IRONING, IRONING (For Tillie Olsen)
Like a drunken fool I pick out the wrinkles linen and shirt,
the foam-green dress, the black, long sleeve T
and I drink ice cold glasses of lemon tea
as the temperature lingers at 90 plus degrees.
When I ironed as a 12-year old, I listened
to the radio. Imogene Coco and Sid Caesar battled
in their boisterous humor, the Lone Ranger
and his faithful companion, Tonto,
rode in clouds of dust,
but I liked his real name better,
Jay Silverheels. “The Inner Sanctum,”
“The Whistler,” and Jack Benny
with his arms akimbo,
and his sidekick Rochester.
I can see Tallulah Bankhead,
her heavily mascaraed eyes.
I hear her deep-throated voice
and smell her cigarette breath.
These radio characters were good company
as I ironed and ironed my father’s pants,
my mother’s dresses, my sister’s blouses
and my own pajama tops and bottoms
that Ma Ma sewed just for me.
No, these were not PJ’s for sleeping.
I felt ashamed because I was a girl
and had to wear pants which were not in style.
I wanted to wear flower-print dresses
with crisp, peter-pan collars
like my sisters and girlfriends,
but couldn’t because my eczema
had a field day with ripe, red hives
blossoming onto my skin, conquering
the body that I thought I owned.
When I was young, I thought that ironing
was drudgery, only the work
that poor Chinese or black girls did,
not for pin money, but for money, period.

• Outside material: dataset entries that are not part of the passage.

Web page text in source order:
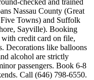
checked and trained
Nassau County (Great
Towns) and Suffolk
Sayville). Booking
credit card on file,
Decorations like balloons
alcohol are strictly
passengers. Book 6-8
Call (646) 798-6550.
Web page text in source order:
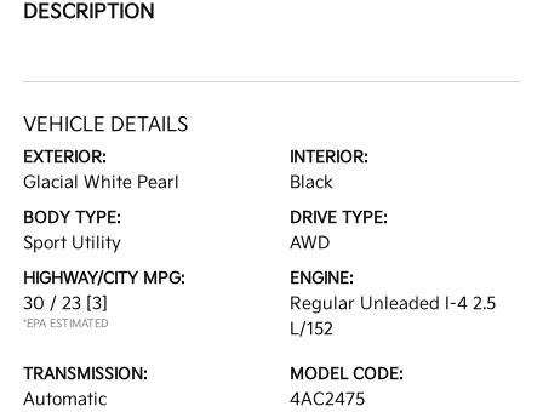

When I ironed at midnight, Bah Bah fried
his golden pork chops in a cast-iron pan
and drank his V.O. in our kitchen.
He already worked a long day and evening
at our Great China Restaurant.
And we became companions,
father and daughter, staples in the kitchen,
using our hands to cook and iron,
silent with our unexpressed dreams.
“Marriage, hmphh!” blurted Bah Bah one night
and I said nothing. I only ironed and ironed,
thinking the hissing of the steam iron
was noisy enough for both of us.
Now I practically dance as I iron
because I’ve had so much practice.
Retrieving from my woven Japanese basket
the postcard reproduction of a painting
called “Ironing” by Jacob Lawrence
who now resides with the world’s dead painters.
In the painting, three Black women, tall and angular,
in white cotton cloche hats and sleeveless white dresses,
hunker down with heavy black irons.
They had no steam irons, just their muscles
and grit finishing up some mistresses’
blouses, aprons and tablecloths.
They dig and lift, push and slide and lift again,
their thoughts submerged into the irons
as their fingers maneuver on the ironing boards
as expertly as ice skaters on a rink.
These ironers (this word has dignity)
ironed on hot nights, cold mornings, doing the work
their white employers paid them little to do.
Jacob Lawrence didn’t paint the ironers’ eyes,
their noses, their mouths. I don’t know
if they were smiling or gossiping, if they were worried
about the day’s meager wages, if there was
enough milk or cereal for their children.
Technology cannot give us digital ironing.
Who’d want it? You mean flicking a switch,
pointing the arrow at an icon
and your ironing’s done? Astronauts swallowing
pills for honey-baked ham and chocolate éclairs?
Ironing is honest work, ironing is what
Ma Ma’s brother-in-law from China did,
a handsome laundry man we addressed as Ah Chenk
with his own laundry
at the mouth of Stockton St. Tunnel
entering Chinatown. Here, Chinese men ironed
and pressed white linens, men’s dress shirts,
women’s dresses, even rich folks underwear.
I probably will never stop ironing
even though it’s smart to look wrinkled
these days. Savoring the rhythm, the honesty,
on this, the hottest night of the year,
I stand here, ironing, ironing.
Ironing, Ironing by Nellie Wong was first published in Meridians: Feminism, Race, Transnationalism, Volume 3, No. 1, 2002, Wesleyan University Press.
The poem is dedicated to Tillie Olsen. In 1983, Nellie traveled to China on the first U.S. Women Writers Tour to China sponsored by the U.S.-China Peoples Friendship Association with Tillie Olsen, Alice Walker, Paule Marshall, among others, the only Chinese American woman to be included.
Nellie read Ironing, Ironing on Saturday, November 19, 2022, accompanied by harpist Destiny Muhammad, in response to Women’s Liberation Talking Mask (1973) and “Mother’s Quilt (1982) by Faith Ringgold for The Last Hoisan Poets & Friends “American People: Celebrating Faith Ringgold” at the de Young Museum.
Nellie’s poem also references Ironers (1943), a work of art by Jacob Lawrence.